PROBLEM:
Would you transcribe the line that holds "is particularly strong", plus every line beneath it through the end of the data, exactly and with nothing added?

[Opening INFORMATION SHOWN section]

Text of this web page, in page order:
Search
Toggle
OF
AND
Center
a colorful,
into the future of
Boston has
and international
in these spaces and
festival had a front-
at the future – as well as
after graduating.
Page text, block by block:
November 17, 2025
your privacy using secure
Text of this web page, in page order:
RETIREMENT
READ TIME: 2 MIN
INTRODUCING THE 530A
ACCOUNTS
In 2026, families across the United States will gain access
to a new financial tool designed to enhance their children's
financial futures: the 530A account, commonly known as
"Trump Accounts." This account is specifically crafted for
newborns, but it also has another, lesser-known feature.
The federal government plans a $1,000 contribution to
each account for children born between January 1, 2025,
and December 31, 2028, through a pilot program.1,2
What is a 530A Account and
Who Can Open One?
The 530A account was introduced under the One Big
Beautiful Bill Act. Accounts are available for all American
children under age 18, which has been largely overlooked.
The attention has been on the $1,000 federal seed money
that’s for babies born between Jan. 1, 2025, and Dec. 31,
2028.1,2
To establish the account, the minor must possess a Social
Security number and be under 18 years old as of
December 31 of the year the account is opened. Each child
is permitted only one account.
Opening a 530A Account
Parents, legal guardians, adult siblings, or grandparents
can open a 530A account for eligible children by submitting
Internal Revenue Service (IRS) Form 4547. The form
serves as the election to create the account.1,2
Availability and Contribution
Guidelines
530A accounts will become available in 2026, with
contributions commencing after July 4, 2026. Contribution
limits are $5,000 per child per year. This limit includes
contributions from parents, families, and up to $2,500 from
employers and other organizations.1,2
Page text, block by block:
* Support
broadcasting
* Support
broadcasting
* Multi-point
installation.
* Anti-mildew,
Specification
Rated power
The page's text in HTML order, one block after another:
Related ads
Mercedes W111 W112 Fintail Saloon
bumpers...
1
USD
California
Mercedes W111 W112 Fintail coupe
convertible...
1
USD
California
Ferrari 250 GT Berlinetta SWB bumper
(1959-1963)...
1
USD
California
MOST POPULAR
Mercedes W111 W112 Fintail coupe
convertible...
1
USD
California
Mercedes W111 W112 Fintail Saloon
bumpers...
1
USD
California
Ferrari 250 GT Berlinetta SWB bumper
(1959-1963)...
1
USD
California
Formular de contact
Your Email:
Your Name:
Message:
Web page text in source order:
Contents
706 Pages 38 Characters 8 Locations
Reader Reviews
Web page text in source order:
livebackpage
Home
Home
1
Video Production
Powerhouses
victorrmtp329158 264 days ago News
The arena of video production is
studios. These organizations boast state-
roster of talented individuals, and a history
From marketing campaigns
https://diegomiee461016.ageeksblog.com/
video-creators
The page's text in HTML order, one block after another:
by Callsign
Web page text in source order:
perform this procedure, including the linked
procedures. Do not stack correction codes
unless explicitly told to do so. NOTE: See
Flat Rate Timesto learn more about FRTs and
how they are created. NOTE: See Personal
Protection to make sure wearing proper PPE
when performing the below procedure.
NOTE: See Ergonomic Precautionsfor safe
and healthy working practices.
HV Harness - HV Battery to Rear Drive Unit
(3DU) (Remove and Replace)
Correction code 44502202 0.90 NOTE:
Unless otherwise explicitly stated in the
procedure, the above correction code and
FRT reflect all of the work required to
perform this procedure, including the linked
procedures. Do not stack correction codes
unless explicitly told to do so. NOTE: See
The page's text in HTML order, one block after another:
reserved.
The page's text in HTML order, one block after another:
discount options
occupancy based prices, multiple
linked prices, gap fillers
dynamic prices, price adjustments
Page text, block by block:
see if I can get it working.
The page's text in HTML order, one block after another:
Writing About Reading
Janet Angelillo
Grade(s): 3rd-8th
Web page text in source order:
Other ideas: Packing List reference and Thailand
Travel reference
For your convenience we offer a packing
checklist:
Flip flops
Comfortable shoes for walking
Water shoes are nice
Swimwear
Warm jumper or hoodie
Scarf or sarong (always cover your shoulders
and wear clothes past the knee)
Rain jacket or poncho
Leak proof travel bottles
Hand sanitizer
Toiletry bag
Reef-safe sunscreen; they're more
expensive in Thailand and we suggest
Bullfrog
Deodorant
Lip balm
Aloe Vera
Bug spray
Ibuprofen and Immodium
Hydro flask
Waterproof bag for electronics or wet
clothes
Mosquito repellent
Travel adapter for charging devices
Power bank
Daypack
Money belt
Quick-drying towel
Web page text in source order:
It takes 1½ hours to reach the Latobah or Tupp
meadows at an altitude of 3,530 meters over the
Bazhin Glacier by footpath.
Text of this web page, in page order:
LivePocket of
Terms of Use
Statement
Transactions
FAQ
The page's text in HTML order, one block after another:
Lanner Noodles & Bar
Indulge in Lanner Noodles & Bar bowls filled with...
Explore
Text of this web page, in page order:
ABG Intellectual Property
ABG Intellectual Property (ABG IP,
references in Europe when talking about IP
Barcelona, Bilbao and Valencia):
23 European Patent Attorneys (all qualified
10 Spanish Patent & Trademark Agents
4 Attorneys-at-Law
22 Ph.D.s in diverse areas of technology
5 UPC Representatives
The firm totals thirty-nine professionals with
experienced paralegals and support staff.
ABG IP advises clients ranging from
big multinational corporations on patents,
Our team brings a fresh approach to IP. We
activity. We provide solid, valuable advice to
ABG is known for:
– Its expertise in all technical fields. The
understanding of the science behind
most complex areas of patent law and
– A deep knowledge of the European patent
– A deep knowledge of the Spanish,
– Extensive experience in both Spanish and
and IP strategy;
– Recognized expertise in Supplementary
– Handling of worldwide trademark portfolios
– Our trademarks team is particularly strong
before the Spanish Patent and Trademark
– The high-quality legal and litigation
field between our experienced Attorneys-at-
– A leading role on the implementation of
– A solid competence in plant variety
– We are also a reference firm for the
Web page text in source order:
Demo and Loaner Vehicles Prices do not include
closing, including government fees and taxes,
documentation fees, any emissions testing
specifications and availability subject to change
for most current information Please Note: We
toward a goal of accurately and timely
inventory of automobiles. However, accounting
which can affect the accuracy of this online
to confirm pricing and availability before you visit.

[Closing INFORMATION SHOWN section]

WRITTEN RESPONSE:
– Our trademarks team is particularly strong
before the Spanish Patent and Trademark
– The high-quality legal and litigation
field between our experienced Attorneys-at-
– A leading role on the implementation of
– A solid competence in plant variety
– We are also a reference firm for the
Web page text in source order:
Demo and Loaner Vehicles Prices do not include
closing, including government fees and taxes,
documentation fees, any emissions testing
specifications and availability subject to change
for most current information Please Note: We
toward a goal of accurately and timely
inventory of automobiles. However, accounting
which can affect the accuracy of this online
to confirm pricing and availability before you visit.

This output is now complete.